CEPAR suggests that increasing the pension eligibility age throughout Asia – after making adjustments for life expectancy – is one possible area of reform, along with changes to the defined benefit schemes. Another option is for countries to look at the proportion of earnings that would be necessary to fund the intended level of pensions to help determine the fiscal sustainability of their existing schemes.

One example would be China, which promises to pay relatively generous replacement rates in its main, urban workers’ scheme. Its indexation is based on a combination of wages and prices, and benefits are available relatively early (age 55 for women and 60 for men).

Estimates made by the OECD show that an individual making contributions between age 20 and normal pension age would need to put away 40% of earnings to obtain the replacement rate offered by the system. It is a situation that some countries, including Korea and Japan, have already found to be unsustainable.

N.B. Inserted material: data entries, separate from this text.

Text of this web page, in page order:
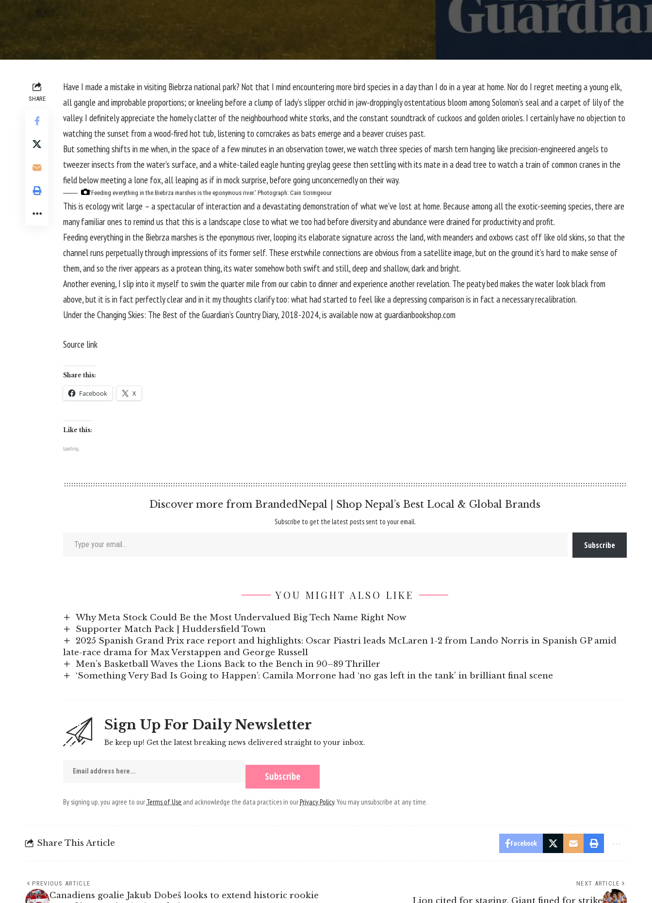
SHARE
Have I made a mistake in visiting Biebrza national park? Not that I mind encountering more bird species in a day than I do in a year at home. Nor do I regret meeting a young elk,
all gangle and improbable proportions; or kneeling before a clump of lady’s slipper orchidin jaw-droppingly ostentatious bloom amongSolomon’s sealand a carpet of lily of the
valley. I definitely appreciate the homely clatter of the neighbourhood white storks, and the constant soundtrack of cuckoos and golden orioles. I certainly have no objection to
watching the sunset from a wood-fired hot tub, listening to corncrakes as bats emerge and a beaver cruises past.
But something shifts in me when, in the space of a few minutes in an observation tower, we watch three species of marsh ternhanging like precision-engineered angels to
tweezer insects from the water’s surface, and a white-tailed eagle hunting greylag geese then settling with its mate in a dead tree to watch a train of common cranes in the
field below meeting a lone fox, all leaping as if in mock surprise, before going unconcernedly on their way.
‘Feeding everything in the Biebrza marshes is the eponymous river.’ Photograph: Cain Scrimgeour
This is ecology writ large – a spectacular of interaction and a devastating demonstration of what we’ve lost at home. Because among all the exotic-seeming species, there are
many familiar ones to remind us that this is a landscape close to what we too had before diversity and abundance were drained for productivity and profit.
Feeding everything in the Biebrza marshes is the eponymous river, looping its elaborate signature across the land, with meanders and oxbows cast off like old skins, so that the
channel runs perpetually through impressions of its former self. These erstwhile connections are obvious from a satellite image, but on the ground it’s hard to make sense of
them, and so the river appears as a protean thing, its water somehow both swift and still, deep and shallow, dark and bright.
Another evening, I slip into it myself to swim the quarter mile from our cabin to dinner and experience another revelation. The peaty bed makes the water look black from
above, but it is in fact perfectly clear and in it my thoughts clarify too: what had started to feel like a depressing comparison is in fact a necessary recalibration.
Under the Changing Skies: The Best of the Guardian’s Country Diary, 2018-2024, is available now atguardianbookshop.com
Source link
Share this:
Facebook X
Like this:
Loading...
Discover more from BrandedNepal | Shop Nepal’s Best Local & Global Brands
Subscribe to get the latest posts sent to your email.
Subscribe
YOU MIGHT ALSO LIKE
Why Meta Stock Could Be the Most Undervalued Big Tech Name Right Now
Supporter Match Pack | Huddersfield Town
2025 Spanish Grand Prix race report and highlights: Oscar Piastri leads McLaren 1-2 from Lando Norris in Spanish GP amid
late-race drama for Max Verstappen and George Russell
Men’s Basketball Waves the Lions Back to the Bench in 90–89 Thriller
‘Something Very Bad Is Going to Happen’: Camila Morrone had ‘no gas left in the tank’ in brilliant final scene
Sign Up For Daily Newsletter
Be keep up! Get the latest breaking news delivered straight to your inbox.
By signing up, you agree to our Terms of Use and acknowledge the data practices in ourPrivacy Policy. You may unsubscribe at any time.
Share This Article Facebook
PREVIOUS ARTICLE
Canadiens goalie Jakub Dobeš looks to extend historic rookie
NEXT ARTICLE
Lion cited for staging, Giant fined for strike

According to the CEPAR report, in the 1980s the Korean government set up a generous public pension plan for the elderly only to cut benefits once the realities of population ageing set in. The statutory replacement rate was reduced from 70% to 40% in two reforms. The expectation is that more benefit cuts in Korea will need to take place or contributions into the scheme will need to increase. Cuts to the rate at which pension entitlements accrue for each year of contributions have also taken place in Japan.

The development of the Australian retirement income system has not been without its own series of reforms, but it can provide lessons for the pension and insurance markets in Asia.

“A viable private pension sector requires the right set of preconditions. Experts from countries such as Australia have an opportunity to contribute to developing the region’s pension and insurance infrastructure thanks to local experience in population ageing research and policy implementation,” Chomik says.